Task to complete: Repeat every record exactly, but keep images out of the copy.
───
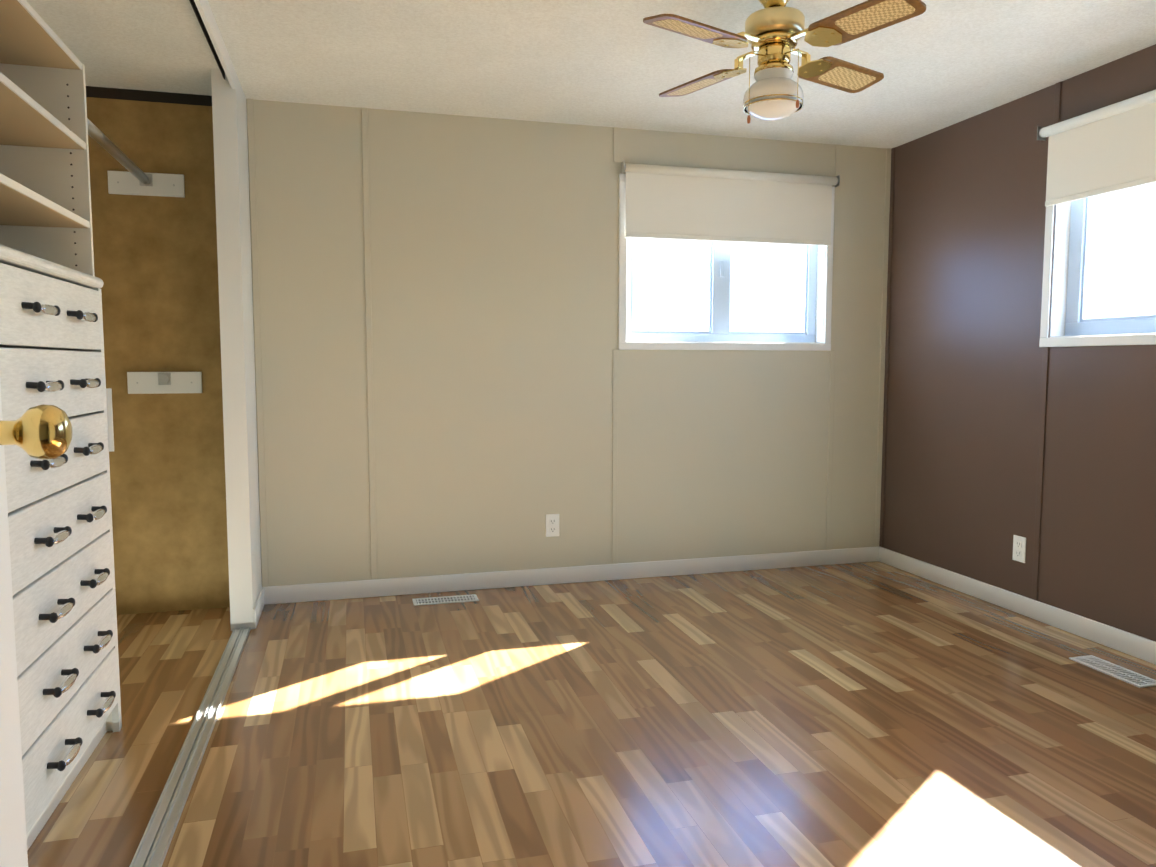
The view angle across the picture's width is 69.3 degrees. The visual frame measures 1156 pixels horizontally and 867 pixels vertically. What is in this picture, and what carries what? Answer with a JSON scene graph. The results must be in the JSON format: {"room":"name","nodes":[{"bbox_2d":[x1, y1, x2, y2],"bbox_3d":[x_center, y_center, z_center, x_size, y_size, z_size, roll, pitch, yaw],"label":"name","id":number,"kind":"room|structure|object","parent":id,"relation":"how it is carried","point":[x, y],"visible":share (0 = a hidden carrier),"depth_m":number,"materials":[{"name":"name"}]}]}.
{"room":"bedroom","nodes":[
{"label":"bedroom","id":0,"kind":"room"},
{"bbox_2d":[194,0,261,630],"bbox_3d":[-1.010,-0.188,1.934,0.090,2.300,3.900,-1,5,-15],"label":"door frame","id":1,"kind":"structure","parent":0,"point":[230,136],"depth_m":3.46,"materials":[{"name":"beige wood"}]},
{"bbox_2d":[0,384,71,866],"bbox_3d":[-0.503,0.066,0.519,0.140,2.010,0.832,-1,5,-15],"label":"door","id":2,"kind":"structure","parent":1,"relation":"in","point":[43,432],"depth_m":0.90,"materials":[{"name":"painted wood"},{"name":"brass"}]},
{"bbox_2d":[129,627,249,866],"bbox_3d":[-1.019,0.949,2.063,0.066,0.013,3.070,-1,5,-15],"label":"sliding rail","id":3,"kind":"object","parent":1,"relation":"in","point":[154,845],"visible":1,"depth_m":2.33,"materials":[{"name":"silver metal"}]},
{"bbox_2d":[189,0,224,78],"bbox_3d":[-1.003,-1.307,1.879,0.027,0.060,3.070,-1,5,-15],"label":"sliding rail","id":4,"kind":"object","parent":1,"relation":"in","point":[200,21],"visible":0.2,"depth_m":2.94,"materials":[{"name":"brown metal"}]},
{"bbox_2d":[253,587,263,628],"bbox_3d":[-1.422,0.774,3.726,0.010,0.085,0.368,-1,5,-15],"label":"baseboard","id":5,"kind":"structure","parent":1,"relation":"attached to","point":[258,608],"depth_m":3.67,"materials":[{"name":"white wood"}]},
{"bbox_2d":[86,86,885,614],"bbox_3d":[-0.269,-0.377,4.207,4.337,2.300,0.128,-1,5,-15],"label":"wall","id":6,"kind":"structure","parent":0,"point":[494,247],"depth_m":4.05,"materials":[{"name":"beige paint"}]},
{"bbox_2d":[87,118,201,393],"bbox_3d":[-1.689,-0.606,3.064,0.341,0.962,1.292,-1,5,-15],"label":"hanging rod","id":7,"kind":"object","parent":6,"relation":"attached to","point":[135,180],"visible":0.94,"depth_m":3.65,"materials":[{"name":"silver metal"}]},
{"bbox_2d":[546,514,558,536],"bbox_3d":[-0.129,0.468,4.252,0.072,0.116,0.009,-1,5,-15],"label":"electrical outlet","id":8,"kind":"object","parent":6,"relation":"attached to","point":[552,525],"visible":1,"depth_m":4.25,"materials":[{"name":"white plastic"}]},
{"bbox_2d":[247,99,890,586],"bbox_3d":[0.123,-0.423,4.248,3.313,2.215,0.007,-1,5,-15],"label":"trim","id":9,"kind":"structure","parent":6,"relation":"attached to","point":[369,343],"depth_m":3.98,"materials":[{"name":"beige wood"}]},
{"bbox_2d":[264,546,879,604],"bbox_3d":[0.124,0.723,4.341,3.317,0.085,0.012,-1,5,-15],"label":"baseboard","id":10,"kind":"structure","parent":6,"relation":"attached to","point":[398,586],"depth_m":4.27,"materials":[{"name":"white wood"}]},
{"bbox_2d":[618,173,834,350],"bbox_3d":[0.780,-0.884,4.450,1.220,0.880,0.139,-1,5,-15],"label":"window","id":11,"kind":"structure","parent":6,"relation":"in","point":[817,314],"depth_m":4.48,"materials":[{"name":"white plastic"}]},
{"bbox_2d":[621,161,839,245],"bbox_3d":[0.806,-1.184,4.334,1.210,0.366,0.046,-1,5,-15],"label":"window blind","id":12,"kind":"object","parent":11,"relation":"attached to","point":[675,202],"visible":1,"depth_m":4.34,"materials":[{"name":"white fabric"}]},
{"bbox_2d":[26,0,1155,148],"bbox_3d":[0.402,-1.348,1.650,4.337,0.060,5.240,-1,5,-15],"label":"ceiling","id":13,"kind":"structure","parent":0,"point":[940,64],"depth_m":3.21,"materials":[{"name":"white paint"}]},
{"bbox_2d":[643,0,925,123],"bbox_3d":[0.610,-1.175,2.600,0.949,0.442,0.949,-1,5,-15],"label":"fan","id":14,"kind":"object","parent":13,"relation":"hanging from","point":[773,33],"visible":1,"depth_m":2.54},
{"bbox_2d":[27,561,1155,866],"bbox_3d":[0.402,1.004,1.847,4.337,0.060,5.240,-1,5,-15],"label":"floor","id":15,"kind":"structure","parent":0,"point":[875,713],"depth_m":2.54,"materials":[{"name":"laminate"}]},
{"bbox_2d":[0,0,121,850],"bbox_3d":[-1.504,-0.039,2.051,0.502,1.985,0.845,-1,5,-15],"label":"organizer","id":16,"kind":"object","parent":15,"relation":"on","point":[60,511],"visible":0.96,"depth_m":2.17,"materials":[{"name":"white wood"}]},
{"bbox_2d":[412,594,478,605],"bbox_3d":[-0.631,0.792,3.981,0.305,0.006,0.105,-1,5,-15],"label":"floor vent","id":17,"kind":"object","parent":15,"relation":"in","point":[444,599],"visible":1,"depth_m":3.98,"materials":[{"name":"silver metal"}]},
{"bbox_2d":[1069,655,1155,687],"bbox_3d":[1.967,0.869,3.063,0.110,0.006,0.300,-1,5,-15],"label":"floor vent","id":18,"kind":"object","parent":15,"relation":"in","point":[1136,679],"visible":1,"depth_m":3.05,"materials":[{"name":"silver metal"}]},
{"bbox_2d":[883,44,1155,641],"bbox_3d":[2.452,-0.213,2.242,0.120,2.300,5.120,-1,5,-15],"label":"wall","id":19,"kind":"structure","parent":0,"point":[964,379],"depth_m":3.82,"materials":[{"name":"brown paint"}]},
{"bbox_2d":[879,81,1060,600],"bbox_3d":[2.155,-0.327,3.087,0.007,2.215,3.306,-1,5,-15],"label":"trim","id":20,"kind":"structure","parent":19,"relation":"attached to","point":[1057,101],"depth_m":3.67,"materials":[{"name":"brown wood"}]},
{"bbox_2d":[879,547,1155,664],"bbox_3d":[2.230,0.843,2.898,0.012,0.085,3.888,-1,5,-15],"label":"baseboard","id":21,"kind":"structure","parent":19,"relation":"attached to","point":[1137,646],"depth_m":3.70,"materials":[{"name":"white wood"}]},
{"bbox_2d":[1013,535,1025,562],"bbox_3d":[1.988,0.520,3.768,0.009,0.116,0.072,-1,5,-15],"label":"electrical outlet","id":22,"kind":"object","parent":19,"relation":"attached to","point":[1019,548],"visible":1,"depth_m":3.76,"materials":[{"name":"white plastic"}]},
{"bbox_2d":[1037,90,1155,206],"bbox_3d":[2.191,-1.067,2.756,0.046,0.336,1.682,-1,5,-15],"label":"window blind","id":23,"kind":"object","parent":19,"relation":"attached to","point":[1108,149],"visible":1,"depth_m":3.28,"materials":[{"name":"white fabric"}]},
{"bbox_2d":[1039,184,1155,346],"bbox_3d":[2.282,-0.747,2.807,0.139,0.880,1.660,-1,5,-15],"label":"window","id":24,"kind":"structure","parent":19,"relation":"in","point":[1071,325],"depth_m":3.53,"materials":[{"name":"white plastic"}]}
]}
───
Answer area:
The view angle across the picture's width is 69.3 degrees. The visual frame measures 1156 pixels horizontally and 867 pixels vertically. What is in this picture, and what carries what? Answer with a JSON scene graph. The results must be in the JSON format: {"room":"name","nodes":[{"bbox_2d":[x1, y1, x2, y2],"bbox_3d":[x_center, y_center, z_center, x_size, y_size, z_size, roll, pitch, yaw],"label":"name","id":number,"kind":"room|structure|object","parent":id,"relation":"how it is carried","point":[x, y],"visible":share (0 = a hidden carrier),"depth_m":number,"materials":[{"name":"name"}]}]}.
{"room":"bedroom","nodes":[
{"label":"bedroom","id":0,"kind":"room"},
{"bbox_2d":[194,0,261,630],"bbox_3d":[-1.010,-0.188,1.934,0.090,2.300,3.900,-1,5,-15],"label":"door frame","id":1,"kind":"structure","parent":0,"point":[230,136],"depth_m":3.46,"materials":[{"name":"beige wood"}]},
{"bbox_2d":[0,384,71,866],"bbox_3d":[-0.503,0.066,0.519,0.140,2.010,0.832,-1,5,-15],"label":"door","id":2,"kind":"structure","parent":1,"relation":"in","point":[43,432],"depth_m":0.90,"materials":[{"name":"painted wood"},{"name":"brass"}]},
{"bbox_2d":[129,627,249,866],"bbox_3d":[-1.019,0.949,2.063,0.066,0.013,3.070,-1,5,-15],"label":"sliding rail","id":3,"kind":"object","parent":1,"relation":"in","point":[154,845],"visible":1,"depth_m":2.33,"materials":[{"name":"silver metal"}]},
{"bbox_2d":[189,0,224,78],"bbox_3d":[-1.003,-1.307,1.879,0.027,0.060,3.070,-1,5,-15],"label":"sliding rail","id":4,"kind":"object","parent":1,"relation":"in","point":[200,21],"visible":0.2,"depth_m":2.94,"materials":[{"name":"brown metal"}]},
{"bbox_2d":[253,587,263,628],"bbox_3d":[-1.422,0.774,3.726,0.010,0.085,0.368,-1,5,-15],"label":"baseboard","id":5,"kind":"structure","parent":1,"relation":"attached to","point":[258,608],"depth_m":3.67,"materials":[{"name":"white wood"}]},
{"bbox_2d":[86,86,885,614],"bbox_3d":[-0.269,-0.377,4.207,4.337,2.300,0.128,-1,5,-15],"label":"wall","id":6,"kind":"structure","parent":0,"point":[494,247],"depth_m":4.05,"materials":[{"name":"beige paint"}]},
{"bbox_2d":[87,118,201,393],"bbox_3d":[-1.689,-0.606,3.064,0.341,0.962,1.292,-1,5,-15],"label":"hanging rod","id":7,"kind":"object","parent":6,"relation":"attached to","point":[135,180],"visible":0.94,"depth_m":3.65,"materials":[{"name":"silver metal"}]},
{"bbox_2d":[546,514,558,536],"bbox_3d":[-0.129,0.468,4.252,0.072,0.116,0.009,-1,5,-15],"label":"electrical outlet","id":8,"kind":"object","parent":6,"relation":"attached to","point":[552,525],"visible":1,"depth_m":4.25,"materials":[{"name":"white plastic"}]},
{"bbox_2d":[247,99,890,586],"bbox_3d":[0.123,-0.423,4.248,3.313,2.215,0.007,-1,5,-15],"label":"trim","id":9,"kind":"structure","parent":6,"relation":"attached to","point":[369,343],"depth_m":3.98,"materials":[{"name":"beige wood"}]},
{"bbox_2d":[264,546,879,604],"bbox_3d":[0.124,0.723,4.341,3.317,0.085,0.012,-1,5,-15],"label":"baseboard","id":10,"kind":"structure","parent":6,"relation":"attached to","point":[398,586],"depth_m":4.27,"materials":[{"name":"white wood"}]},
{"bbox_2d":[618,173,834,350],"bbox_3d":[0.780,-0.884,4.450,1.220,0.880,0.139,-1,5,-15],"label":"window","id":11,"kind":"structure","parent":6,"relation":"in","point":[817,314],"depth_m":4.48,"materials":[{"name":"white plastic"}]},
{"bbox_2d":[621,161,839,245],"bbox_3d":[0.806,-1.184,4.334,1.210,0.366,0.046,-1,5,-15],"label":"window blind","id":12,"kind":"object","parent":11,"relation":"attached to","point":[675,202],"visible":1,"depth_m":4.34,"materials":[{"name":"white fabric"}]},
{"bbox_2d":[26,0,1155,148],"bbox_3d":[0.402,-1.348,1.650,4.337,0.060,5.240,-1,5,-15],"label":"ceiling","id":13,"kind":"structure","parent":0,"point":[940,64],"depth_m":3.21,"materials":[{"name":"white paint"}]},
{"bbox_2d":[643,0,925,123],"bbox_3d":[0.610,-1.175,2.600,0.949,0.442,0.949,-1,5,-15],"label":"fan","id":14,"kind":"object","parent":13,"relation":"hanging from","point":[773,33],"visible":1,"depth_m":2.54},
{"bbox_2d":[27,561,1155,866],"bbox_3d":[0.402,1.004,1.847,4.337,0.060,5.240,-1,5,-15],"label":"floor","id":15,"kind":"structure","parent":0,"point":[875,713],"depth_m":2.54,"materials":[{"name":"laminate"}]},
{"bbox_2d":[0,0,121,850],"bbox_3d":[-1.504,-0.039,2.051,0.502,1.985,0.845,-1,5,-15],"label":"organizer","id":16,"kind":"object","parent":15,"relation":"on","point":[60,511],"visible":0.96,"depth_m":2.17,"materials":[{"name":"white wood"}]},
{"bbox_2d":[412,594,478,605],"bbox_3d":[-0.631,0.792,3.981,0.305,0.006,0.105,-1,5,-15],"label":"floor vent","id":17,"kind":"object","parent":15,"relation":"in","point":[444,599],"visible":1,"depth_m":3.98,"materials":[{"name":"silver metal"}]},
{"bbox_2d":[1069,655,1155,687],"bbox_3d":[1.967,0.869,3.063,0.110,0.006,0.300,-1,5,-15],"label":"floor vent","id":18,"kind":"object","parent":15,"relation":"in","point":[1136,679],"visible":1,"depth_m":3.05,"materials":[{"name":"silver metal"}]},
{"bbox_2d":[883,44,1155,641],"bbox_3d":[2.452,-0.213,2.242,0.120,2.300,5.120,-1,5,-15],"label":"wall","id":19,"kind":"structure","parent":0,"point":[964,379],"depth_m":3.82,"materials":[{"name":"brown paint"}]},
{"bbox_2d":[879,81,1060,600],"bbox_3d":[2.155,-0.327,3.087,0.007,2.215,3.306,-1,5,-15],"label":"trim","id":20,"kind":"structure","parent":19,"relation":"attached to","point":[1057,101],"depth_m":3.67,"materials":[{"name":"brown wood"}]},
{"bbox_2d":[879,547,1155,664],"bbox_3d":[2.230,0.843,2.898,0.012,0.085,3.888,-1,5,-15],"label":"baseboard","id":21,"kind":"structure","parent":19,"relation":"attached to","point":[1137,646],"depth_m":3.70,"materials":[{"name":"white wood"}]},
{"bbox_2d":[1013,535,1025,562],"bbox_3d":[1.988,0.520,3.768,0.009,0.116,0.072,-1,5,-15],"label":"electrical outlet","id":22,"kind":"object","parent":19,"relation":"attached to","point":[1019,548],"visible":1,"depth_m":3.76,"materials":[{"name":"white plastic"}]},
{"bbox_2d":[1037,90,1155,206],"bbox_3d":[2.191,-1.067,2.756,0.046,0.336,1.682,-1,5,-15],"label":"window blind","id":23,"kind":"object","parent":19,"relation":"attached to","point":[1108,149],"visible":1,"depth_m":3.28,"materials":[{"name":"white fabric"}]},
{"bbox_2d":[1039,184,1155,346],"bbox_3d":[2.282,-0.747,2.807,0.139,0.880,1.660,-1,5,-15],"label":"window","id":24,"kind":"structure","parent":19,"relation":"in","point":[1071,325],"depth_m":3.53,"materials":[{"name":"white plastic"}]}
]}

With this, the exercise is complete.